[[ The input open ]]

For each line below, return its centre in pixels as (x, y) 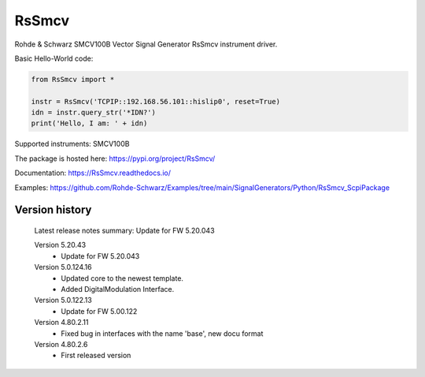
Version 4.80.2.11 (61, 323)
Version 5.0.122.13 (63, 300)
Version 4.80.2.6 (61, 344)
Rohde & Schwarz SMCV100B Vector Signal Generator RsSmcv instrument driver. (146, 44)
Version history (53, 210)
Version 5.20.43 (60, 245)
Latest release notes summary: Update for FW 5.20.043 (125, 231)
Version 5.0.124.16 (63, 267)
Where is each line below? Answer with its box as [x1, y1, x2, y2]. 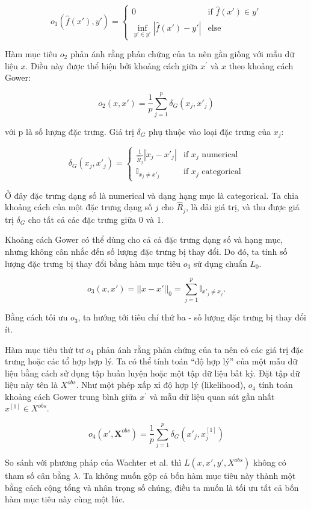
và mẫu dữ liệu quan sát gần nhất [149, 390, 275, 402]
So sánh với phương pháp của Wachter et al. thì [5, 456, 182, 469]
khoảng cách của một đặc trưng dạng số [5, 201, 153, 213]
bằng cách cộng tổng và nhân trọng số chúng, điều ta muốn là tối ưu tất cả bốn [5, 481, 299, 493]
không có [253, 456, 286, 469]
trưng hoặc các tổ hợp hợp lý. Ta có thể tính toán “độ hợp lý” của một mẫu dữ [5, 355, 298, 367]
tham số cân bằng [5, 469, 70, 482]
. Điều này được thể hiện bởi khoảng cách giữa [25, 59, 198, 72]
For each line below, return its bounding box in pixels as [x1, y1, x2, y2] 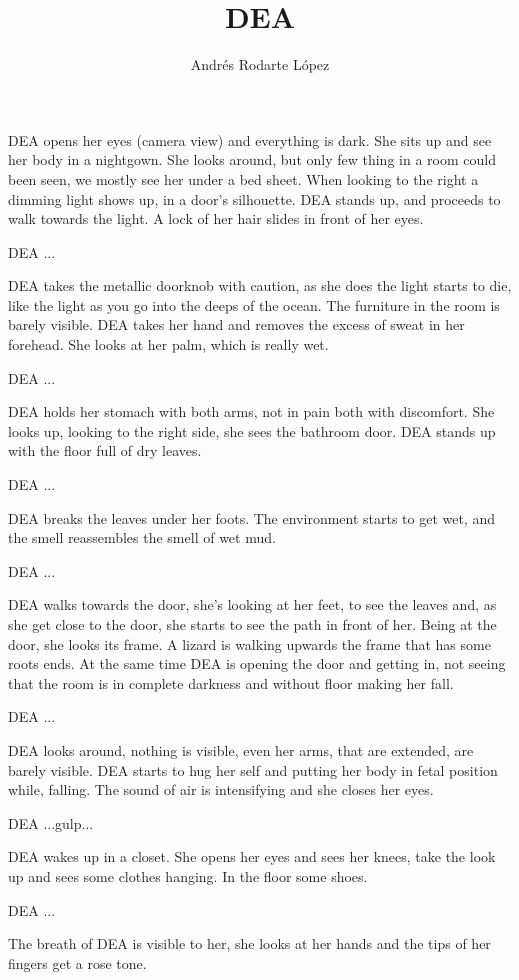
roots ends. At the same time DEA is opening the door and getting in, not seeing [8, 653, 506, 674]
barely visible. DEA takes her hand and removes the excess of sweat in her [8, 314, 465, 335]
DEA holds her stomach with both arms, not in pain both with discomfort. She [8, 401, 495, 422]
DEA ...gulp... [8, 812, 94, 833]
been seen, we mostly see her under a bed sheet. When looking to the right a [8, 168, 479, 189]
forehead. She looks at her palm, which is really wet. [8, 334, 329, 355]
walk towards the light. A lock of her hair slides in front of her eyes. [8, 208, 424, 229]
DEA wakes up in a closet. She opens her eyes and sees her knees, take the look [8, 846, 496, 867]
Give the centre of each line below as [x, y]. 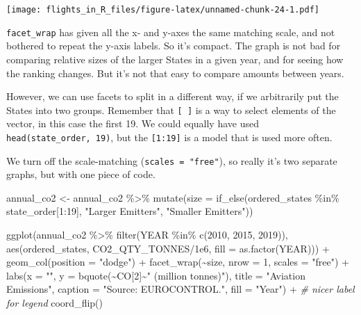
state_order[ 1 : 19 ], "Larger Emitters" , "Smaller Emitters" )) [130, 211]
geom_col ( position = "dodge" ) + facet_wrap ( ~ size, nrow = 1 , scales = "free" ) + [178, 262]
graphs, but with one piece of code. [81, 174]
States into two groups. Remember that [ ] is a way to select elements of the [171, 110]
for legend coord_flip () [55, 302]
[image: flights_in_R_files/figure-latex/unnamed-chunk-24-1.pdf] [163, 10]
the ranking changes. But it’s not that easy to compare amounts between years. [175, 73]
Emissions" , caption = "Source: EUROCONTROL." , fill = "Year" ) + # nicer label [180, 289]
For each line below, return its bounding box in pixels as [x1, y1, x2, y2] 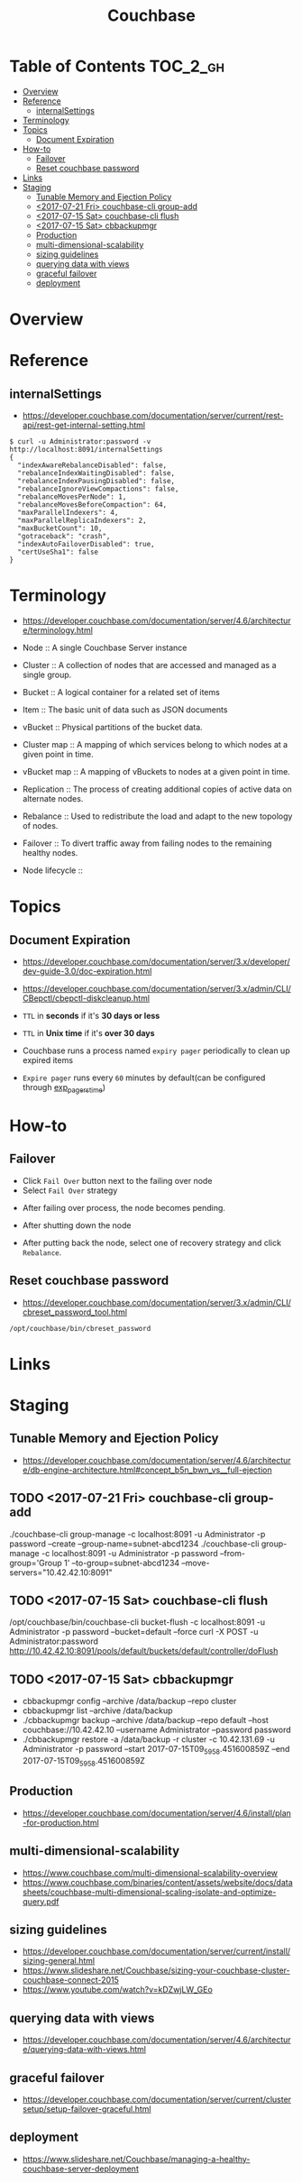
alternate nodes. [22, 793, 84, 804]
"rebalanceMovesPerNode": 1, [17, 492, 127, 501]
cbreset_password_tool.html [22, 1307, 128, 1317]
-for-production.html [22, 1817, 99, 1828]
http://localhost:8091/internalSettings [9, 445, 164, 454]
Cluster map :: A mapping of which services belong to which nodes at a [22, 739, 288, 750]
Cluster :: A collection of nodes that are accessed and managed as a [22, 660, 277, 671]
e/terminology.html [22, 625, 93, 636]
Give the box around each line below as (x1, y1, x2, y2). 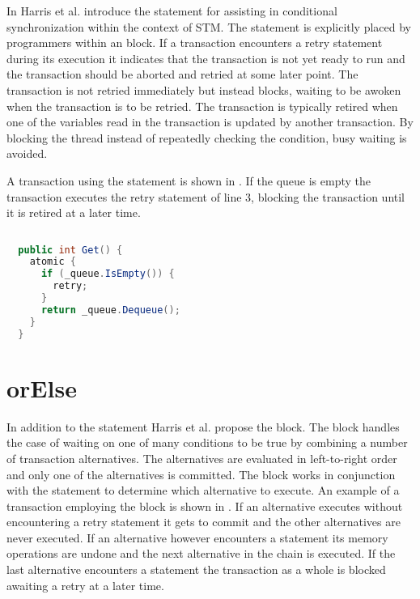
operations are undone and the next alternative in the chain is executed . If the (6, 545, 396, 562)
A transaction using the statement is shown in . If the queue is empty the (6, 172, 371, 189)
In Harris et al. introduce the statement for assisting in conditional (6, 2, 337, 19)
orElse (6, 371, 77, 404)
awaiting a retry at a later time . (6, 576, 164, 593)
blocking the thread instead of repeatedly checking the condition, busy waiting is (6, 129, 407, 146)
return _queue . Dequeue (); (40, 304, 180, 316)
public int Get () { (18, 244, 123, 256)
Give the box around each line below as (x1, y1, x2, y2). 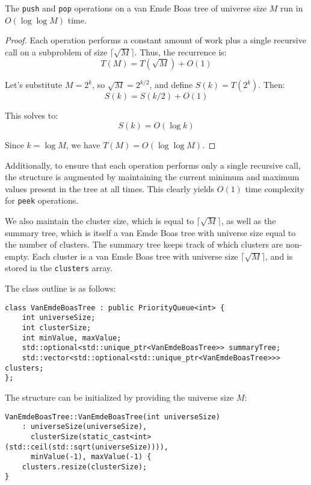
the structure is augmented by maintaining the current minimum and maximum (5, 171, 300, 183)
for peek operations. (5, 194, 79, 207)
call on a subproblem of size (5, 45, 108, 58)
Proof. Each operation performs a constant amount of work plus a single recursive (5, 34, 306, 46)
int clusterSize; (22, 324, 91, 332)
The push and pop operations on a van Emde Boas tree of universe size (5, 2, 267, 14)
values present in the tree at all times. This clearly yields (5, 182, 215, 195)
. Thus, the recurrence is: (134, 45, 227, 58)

[[ The input closed ]]
[[ The input open ]]

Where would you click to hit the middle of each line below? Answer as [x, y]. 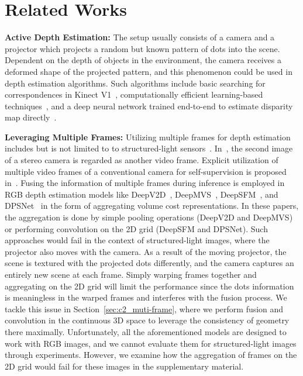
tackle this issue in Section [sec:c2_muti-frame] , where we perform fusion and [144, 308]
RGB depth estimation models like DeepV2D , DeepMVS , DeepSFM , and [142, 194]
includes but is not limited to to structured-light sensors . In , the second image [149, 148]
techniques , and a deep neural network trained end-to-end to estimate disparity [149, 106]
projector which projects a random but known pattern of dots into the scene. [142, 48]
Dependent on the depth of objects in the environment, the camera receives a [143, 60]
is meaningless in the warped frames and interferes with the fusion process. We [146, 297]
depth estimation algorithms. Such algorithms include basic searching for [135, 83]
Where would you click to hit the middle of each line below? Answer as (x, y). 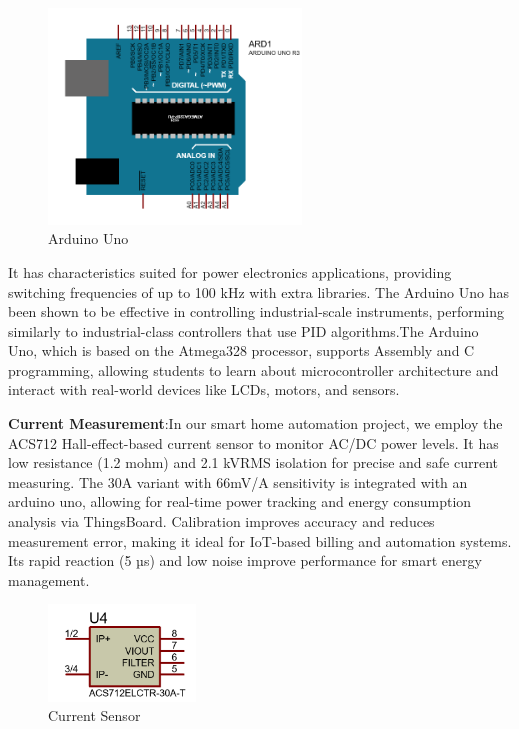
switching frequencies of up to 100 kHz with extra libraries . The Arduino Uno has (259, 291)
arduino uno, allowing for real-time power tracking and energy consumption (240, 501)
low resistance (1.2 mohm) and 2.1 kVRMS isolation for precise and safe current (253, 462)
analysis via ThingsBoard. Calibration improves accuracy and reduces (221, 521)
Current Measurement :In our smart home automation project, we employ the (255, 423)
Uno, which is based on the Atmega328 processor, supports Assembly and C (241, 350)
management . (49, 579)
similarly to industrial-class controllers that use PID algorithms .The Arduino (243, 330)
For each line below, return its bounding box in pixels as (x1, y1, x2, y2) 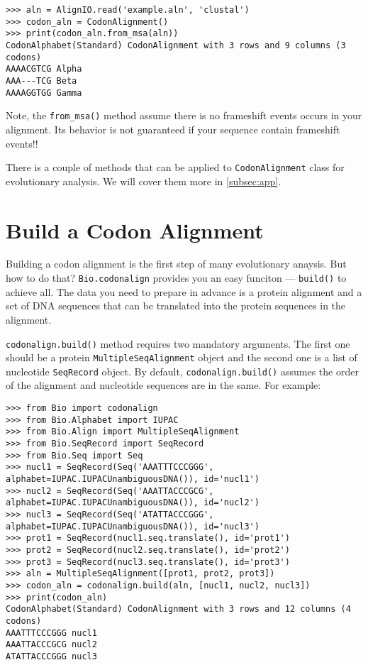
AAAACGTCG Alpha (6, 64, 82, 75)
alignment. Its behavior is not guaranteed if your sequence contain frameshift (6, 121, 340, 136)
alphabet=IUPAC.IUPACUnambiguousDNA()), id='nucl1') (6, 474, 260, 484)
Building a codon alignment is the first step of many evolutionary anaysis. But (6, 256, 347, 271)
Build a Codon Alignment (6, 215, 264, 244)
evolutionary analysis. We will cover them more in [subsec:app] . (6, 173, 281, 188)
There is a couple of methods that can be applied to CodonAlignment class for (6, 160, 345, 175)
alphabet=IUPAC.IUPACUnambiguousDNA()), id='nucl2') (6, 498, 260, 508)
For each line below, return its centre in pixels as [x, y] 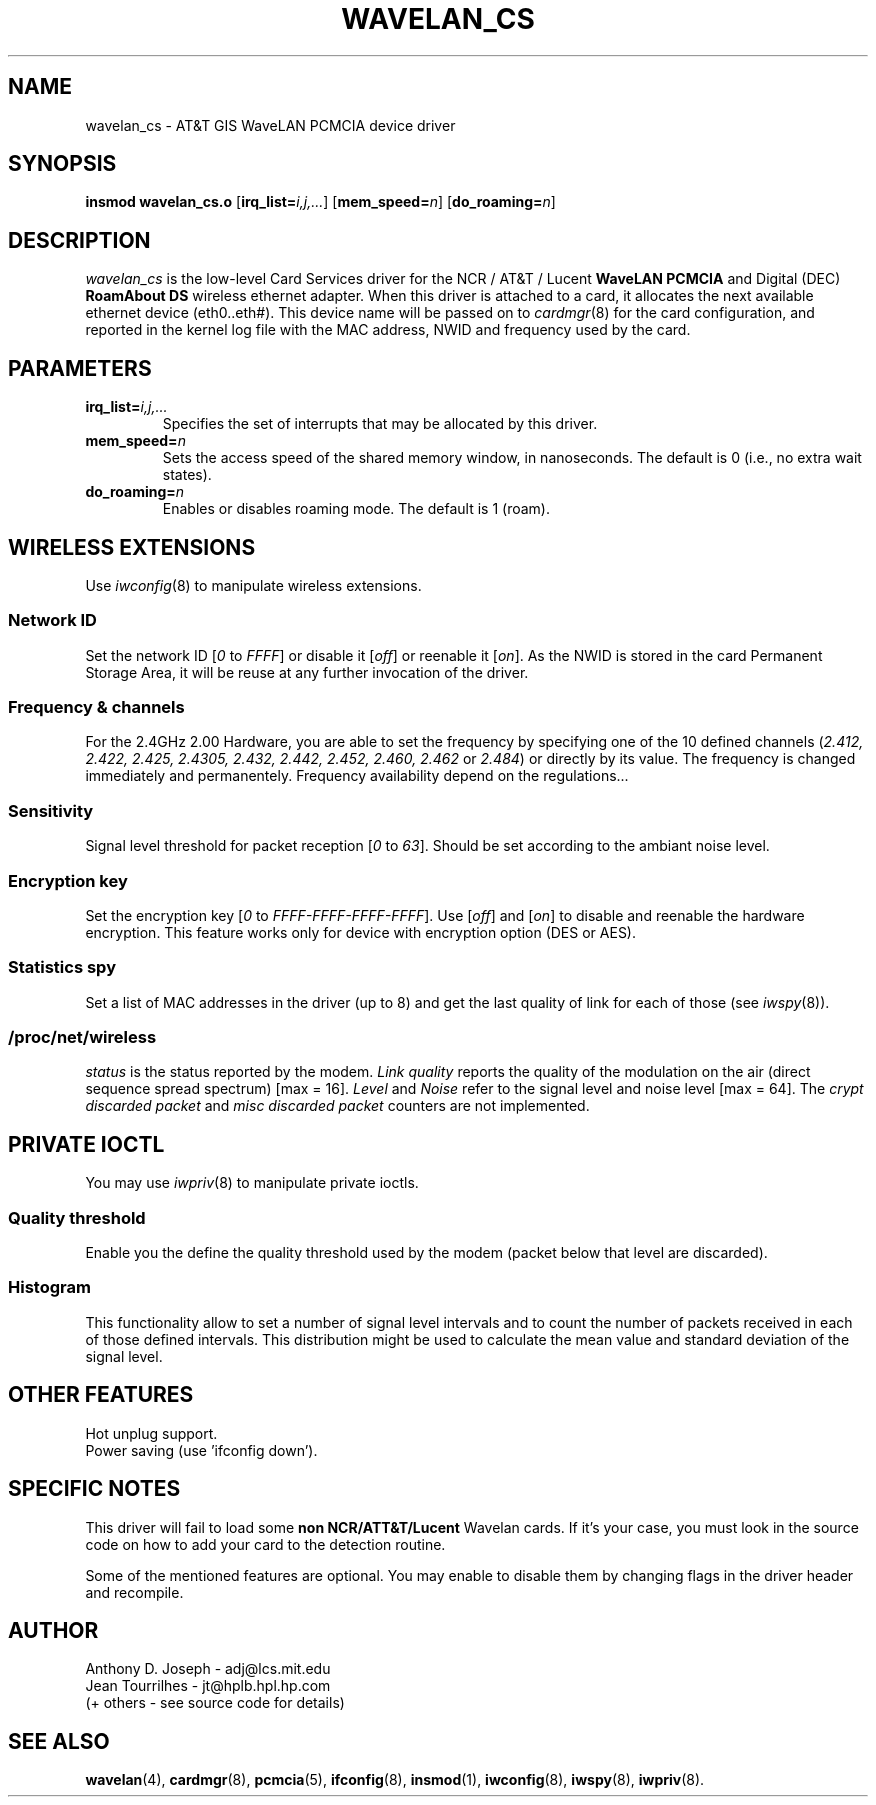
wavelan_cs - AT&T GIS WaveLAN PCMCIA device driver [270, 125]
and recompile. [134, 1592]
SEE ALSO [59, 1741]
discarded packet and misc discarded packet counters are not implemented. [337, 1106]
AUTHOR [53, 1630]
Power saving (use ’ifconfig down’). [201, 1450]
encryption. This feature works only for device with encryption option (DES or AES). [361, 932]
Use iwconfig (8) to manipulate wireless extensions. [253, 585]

[[ The input closed ]]

— Work item —
The response must repeat exactly the lines above from the one with "trưng hoặc các" through the one with "Cluster :: A", including both, and must contain no pictures and no other text.

— Exercise solution —
trưng hoặc các tổ hợp hợp lý. Ta có thể tính toán “độ hợp lý” của một mẫu dữ [5, 355, 298, 367]
tham số cân bằng [5, 469, 70, 482]
. Điều này được thể hiện bởi khoảng cách giữa [25, 59, 198, 72]
For each line below, return its bounding box in pixels as [x1, y1, x2, y2] 
roots ends. At the same time DEA is opening the door and getting in, not seeing [8, 653, 506, 674]
barely visible. DEA takes her hand and removes the excess of sweat in her [8, 314, 465, 335]
DEA holds her stomach with both arms, not in pain both with discomfort. She [8, 401, 495, 422]
DEA ...gulp... [8, 812, 94, 833]
been seen, we mostly see her under a bed sheet. When looking to the right a [8, 168, 479, 189]
forehead. She looks at her palm, which is really wet. [8, 334, 329, 355]
walk towards the light. A lock of her hair slides in front of her eyes. [8, 208, 424, 229]
DEA wakes up in a closet. She opens her eyes and sees her knees, take the look [8, 846, 496, 867]
Give the centre of each line below as [x, y]. 
state_order[ 1 : 19 ], "Larger Emitters" , "Smaller Emitters" )) [130, 211]
geom_col ( position = "dodge" ) + facet_wrap ( ~ size, nrow = 1 , scales = "free" ) + [178, 262]
graphs, but with one piece of code. [81, 174]
States into two groups. Remember that [ ] is a way to select elements of the [171, 110]
for legend coord_flip () [55, 302]
[image: flights_in_R_files/figure-latex/unnamed-chunk-24-1.pdf] [163, 10]
the ranking changes. But it’s not that easy to compare amounts between years. [175, 73]
Emissions" , caption = "Source: EUROCONTROL." , fill = "Year" ) + # nicer label [180, 289]
For each line below, return its bounding box in pixels as [x1, y1, x2, y2] 
alternate nodes. [22, 793, 84, 804]
"rebalanceMovesPerNode": 1, [17, 492, 127, 501]
cbreset_password_tool.html [22, 1307, 128, 1317]
-for-production.html [22, 1817, 99, 1828]
http://localhost:8091/internalSettings [9, 445, 164, 454]
Cluster map :: A mapping of which services belong to which nodes at a [22, 739, 288, 750]
Cluster :: A collection of nodes that are accessed and managed as a [22, 660, 277, 671]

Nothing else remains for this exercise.